Earlier, the realty giant was in talks with Malaysian-based company Khazanah, global fashion house LVMH, Four Seasons Hotel and Kingdom Holdings for selling the resort.

This potential deal is part of DLF's plan to raise Rs 7,500 crore by March 2013 through the sale of non-core assets to reduce its huge debt burden, which has risen to Rs 22,860 crore.

In June, the company sold its entire stake in its subsidiary Adone Hotels and Hospitality to Kolkata-based consortium Avani Projects and Square Four Housing and Infrastructure for Rs 567 crore.

In a move to pare debts, DLF on Monday announced parting ways with its plot at Lower Parel with the deal including the land cost of Rs 1,200 crore and liabilities worth Rs 1,500 crore incurred by the real estate giant since it purchased the plot in 2005.

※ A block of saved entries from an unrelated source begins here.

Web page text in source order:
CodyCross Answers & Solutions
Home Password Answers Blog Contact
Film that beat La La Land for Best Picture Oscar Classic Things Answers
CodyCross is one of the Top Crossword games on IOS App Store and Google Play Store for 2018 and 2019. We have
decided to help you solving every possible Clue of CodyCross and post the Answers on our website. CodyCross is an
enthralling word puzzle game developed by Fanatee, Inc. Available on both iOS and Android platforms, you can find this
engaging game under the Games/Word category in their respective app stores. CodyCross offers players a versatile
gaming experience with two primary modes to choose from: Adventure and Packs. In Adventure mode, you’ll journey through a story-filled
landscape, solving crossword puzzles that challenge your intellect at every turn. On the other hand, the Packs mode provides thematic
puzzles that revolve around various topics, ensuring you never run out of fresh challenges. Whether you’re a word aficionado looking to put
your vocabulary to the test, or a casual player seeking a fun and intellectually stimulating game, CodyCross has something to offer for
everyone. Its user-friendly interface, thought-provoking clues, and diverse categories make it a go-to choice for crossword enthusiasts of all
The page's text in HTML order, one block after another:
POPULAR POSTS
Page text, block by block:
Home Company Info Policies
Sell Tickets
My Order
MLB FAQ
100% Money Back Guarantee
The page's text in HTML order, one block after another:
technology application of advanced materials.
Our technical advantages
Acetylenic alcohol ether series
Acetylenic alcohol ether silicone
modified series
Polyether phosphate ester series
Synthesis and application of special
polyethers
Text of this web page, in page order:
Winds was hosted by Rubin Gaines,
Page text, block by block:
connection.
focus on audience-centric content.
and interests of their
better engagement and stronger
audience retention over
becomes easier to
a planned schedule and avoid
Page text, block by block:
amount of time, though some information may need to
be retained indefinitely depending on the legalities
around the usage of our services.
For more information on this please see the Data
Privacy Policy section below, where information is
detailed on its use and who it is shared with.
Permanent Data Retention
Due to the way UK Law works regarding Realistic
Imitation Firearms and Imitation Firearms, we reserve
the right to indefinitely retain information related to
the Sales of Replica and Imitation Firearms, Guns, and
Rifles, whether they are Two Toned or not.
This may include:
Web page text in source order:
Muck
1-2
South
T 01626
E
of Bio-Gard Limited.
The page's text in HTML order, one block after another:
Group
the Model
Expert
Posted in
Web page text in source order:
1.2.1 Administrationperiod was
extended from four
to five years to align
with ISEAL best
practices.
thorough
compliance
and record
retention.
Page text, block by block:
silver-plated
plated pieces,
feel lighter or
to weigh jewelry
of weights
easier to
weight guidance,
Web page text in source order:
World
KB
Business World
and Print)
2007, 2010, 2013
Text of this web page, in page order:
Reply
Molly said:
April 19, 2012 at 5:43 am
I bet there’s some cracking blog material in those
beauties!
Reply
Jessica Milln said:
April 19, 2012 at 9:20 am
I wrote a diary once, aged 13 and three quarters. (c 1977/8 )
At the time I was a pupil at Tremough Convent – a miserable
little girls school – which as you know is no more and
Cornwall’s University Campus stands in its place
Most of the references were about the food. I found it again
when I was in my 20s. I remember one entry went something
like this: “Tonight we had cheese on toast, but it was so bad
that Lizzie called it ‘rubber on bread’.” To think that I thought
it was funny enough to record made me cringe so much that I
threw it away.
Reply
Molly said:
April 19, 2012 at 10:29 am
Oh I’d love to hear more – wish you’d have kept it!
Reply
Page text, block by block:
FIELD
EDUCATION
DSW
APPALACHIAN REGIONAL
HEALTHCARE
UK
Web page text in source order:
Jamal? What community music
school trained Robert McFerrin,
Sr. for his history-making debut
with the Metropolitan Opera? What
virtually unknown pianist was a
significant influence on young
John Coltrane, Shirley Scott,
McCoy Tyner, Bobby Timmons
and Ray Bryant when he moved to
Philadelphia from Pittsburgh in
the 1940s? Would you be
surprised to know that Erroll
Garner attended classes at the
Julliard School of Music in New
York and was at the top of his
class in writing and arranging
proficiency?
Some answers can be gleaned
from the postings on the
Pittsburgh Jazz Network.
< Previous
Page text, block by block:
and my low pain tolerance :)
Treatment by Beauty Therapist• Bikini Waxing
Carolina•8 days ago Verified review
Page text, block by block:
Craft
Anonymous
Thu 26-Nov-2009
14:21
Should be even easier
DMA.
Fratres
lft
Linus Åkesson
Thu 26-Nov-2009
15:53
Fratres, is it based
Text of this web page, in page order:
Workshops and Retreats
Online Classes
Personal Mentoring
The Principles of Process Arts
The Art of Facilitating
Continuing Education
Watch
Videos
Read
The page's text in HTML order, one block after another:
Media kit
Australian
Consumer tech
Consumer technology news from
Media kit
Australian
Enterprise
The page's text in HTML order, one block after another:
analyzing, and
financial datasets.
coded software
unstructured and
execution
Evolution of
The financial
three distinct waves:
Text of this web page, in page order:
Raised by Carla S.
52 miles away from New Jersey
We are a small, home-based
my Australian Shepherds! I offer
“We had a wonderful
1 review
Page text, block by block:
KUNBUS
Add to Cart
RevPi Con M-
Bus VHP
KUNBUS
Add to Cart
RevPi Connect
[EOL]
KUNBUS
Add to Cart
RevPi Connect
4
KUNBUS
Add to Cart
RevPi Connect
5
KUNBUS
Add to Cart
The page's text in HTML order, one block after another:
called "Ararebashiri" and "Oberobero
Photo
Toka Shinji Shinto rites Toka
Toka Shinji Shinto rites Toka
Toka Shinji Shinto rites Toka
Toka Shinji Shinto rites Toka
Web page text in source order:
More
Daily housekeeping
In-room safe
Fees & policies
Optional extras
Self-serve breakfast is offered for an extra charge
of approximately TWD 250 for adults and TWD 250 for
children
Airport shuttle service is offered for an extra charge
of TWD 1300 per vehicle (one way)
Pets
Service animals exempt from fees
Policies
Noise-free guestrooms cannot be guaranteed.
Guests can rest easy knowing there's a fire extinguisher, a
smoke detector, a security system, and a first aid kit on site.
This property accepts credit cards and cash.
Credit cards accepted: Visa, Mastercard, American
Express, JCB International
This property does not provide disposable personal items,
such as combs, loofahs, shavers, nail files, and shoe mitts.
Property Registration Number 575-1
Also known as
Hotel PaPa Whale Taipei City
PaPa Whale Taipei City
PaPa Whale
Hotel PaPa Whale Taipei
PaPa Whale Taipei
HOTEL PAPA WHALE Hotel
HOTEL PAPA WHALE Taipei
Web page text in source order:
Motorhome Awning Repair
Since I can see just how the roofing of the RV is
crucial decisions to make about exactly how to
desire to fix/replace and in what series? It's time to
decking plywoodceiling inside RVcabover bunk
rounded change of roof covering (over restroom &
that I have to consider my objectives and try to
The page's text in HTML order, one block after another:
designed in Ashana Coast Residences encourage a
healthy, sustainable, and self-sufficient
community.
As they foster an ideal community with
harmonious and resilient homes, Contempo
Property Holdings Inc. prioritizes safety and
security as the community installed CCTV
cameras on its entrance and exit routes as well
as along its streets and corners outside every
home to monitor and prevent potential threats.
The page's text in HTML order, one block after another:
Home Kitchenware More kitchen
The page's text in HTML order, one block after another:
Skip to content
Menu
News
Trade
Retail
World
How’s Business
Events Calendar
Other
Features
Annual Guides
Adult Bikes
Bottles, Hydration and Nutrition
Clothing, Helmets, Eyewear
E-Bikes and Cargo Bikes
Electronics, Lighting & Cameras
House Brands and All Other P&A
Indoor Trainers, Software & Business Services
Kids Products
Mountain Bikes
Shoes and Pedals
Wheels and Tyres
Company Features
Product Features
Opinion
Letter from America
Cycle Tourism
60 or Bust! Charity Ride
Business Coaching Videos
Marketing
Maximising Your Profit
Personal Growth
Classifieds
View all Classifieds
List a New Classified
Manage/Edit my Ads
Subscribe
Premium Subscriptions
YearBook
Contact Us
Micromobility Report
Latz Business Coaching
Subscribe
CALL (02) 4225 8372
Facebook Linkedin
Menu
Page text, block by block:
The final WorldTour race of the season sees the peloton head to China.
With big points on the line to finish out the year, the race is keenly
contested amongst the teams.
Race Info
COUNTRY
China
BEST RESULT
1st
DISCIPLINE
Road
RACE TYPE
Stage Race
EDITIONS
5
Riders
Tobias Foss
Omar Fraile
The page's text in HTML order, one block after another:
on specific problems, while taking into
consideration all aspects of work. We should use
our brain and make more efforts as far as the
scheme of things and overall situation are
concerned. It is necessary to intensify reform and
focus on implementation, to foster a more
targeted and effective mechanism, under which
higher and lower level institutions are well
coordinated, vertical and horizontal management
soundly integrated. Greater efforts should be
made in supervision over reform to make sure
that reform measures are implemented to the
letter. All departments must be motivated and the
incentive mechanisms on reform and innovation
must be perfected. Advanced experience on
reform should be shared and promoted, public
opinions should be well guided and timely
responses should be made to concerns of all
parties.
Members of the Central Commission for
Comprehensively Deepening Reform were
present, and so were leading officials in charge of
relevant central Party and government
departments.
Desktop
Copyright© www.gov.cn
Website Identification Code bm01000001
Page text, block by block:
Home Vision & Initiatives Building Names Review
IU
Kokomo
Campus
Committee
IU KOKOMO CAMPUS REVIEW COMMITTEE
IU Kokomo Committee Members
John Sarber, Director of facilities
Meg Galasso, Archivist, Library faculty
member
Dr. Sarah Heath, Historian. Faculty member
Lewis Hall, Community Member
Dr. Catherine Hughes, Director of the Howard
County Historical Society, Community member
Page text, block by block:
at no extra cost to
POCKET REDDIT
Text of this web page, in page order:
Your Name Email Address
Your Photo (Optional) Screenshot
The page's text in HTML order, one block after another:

This decision of both the firms was finalised after the plans to jointly develop the plot went kaput over revenue sharing agreement issue.

Further, as per the deal, the payment towards first installment of Rs 500 crore will be made on August 13, while the remaining would be paid in October.  

DLF has reported a 18.29 per cent year-on-year drop in consolidated net profit in the first quarter as it was weighed down by costly finance and slowdown in home sales. Finance cost for the quarter was up 25.6 per cent to Rs 623 crore from Rs 496 crore in the year-ago period.

DLF plans to earn Rs 6,000-Rs 7,000 crore from its new real estate projects that include plans in Gurgaon later this year. The company is expected to launch the second phase of its high-end luxury project Magnolia in the second half of the current financial year.